DATASET EXTRACT =
···

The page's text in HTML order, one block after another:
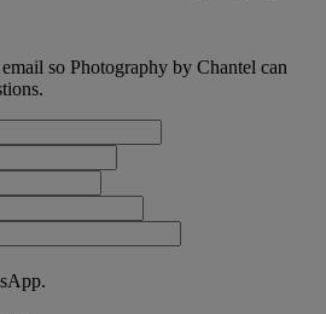
so Photography by Chantel can
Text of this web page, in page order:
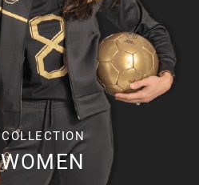
WOMEN
COLLECTION
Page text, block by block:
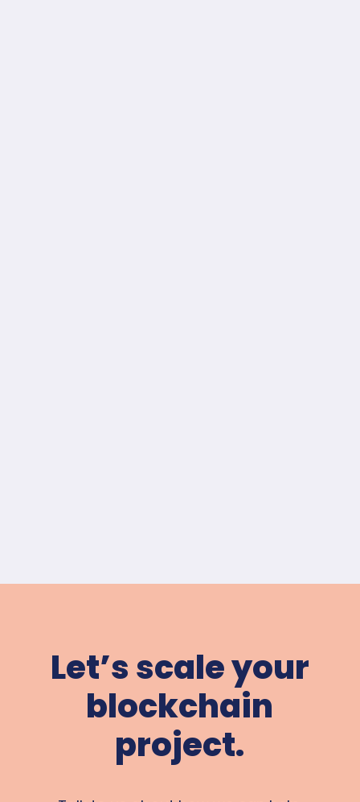
Let’s scale your
blockchain
project.

···

WORK REQUIRED = Print the data above in full and exactly as it appears, skipping the pictures.

WRITTEN RESPONSE =
The page's text in HTML order, one block after another:
so Photography by Chantel can
Text of this web page, in page order:
WOMEN
COLLECTION
Page text, block by block:
Let’s scale your
blockchain
project.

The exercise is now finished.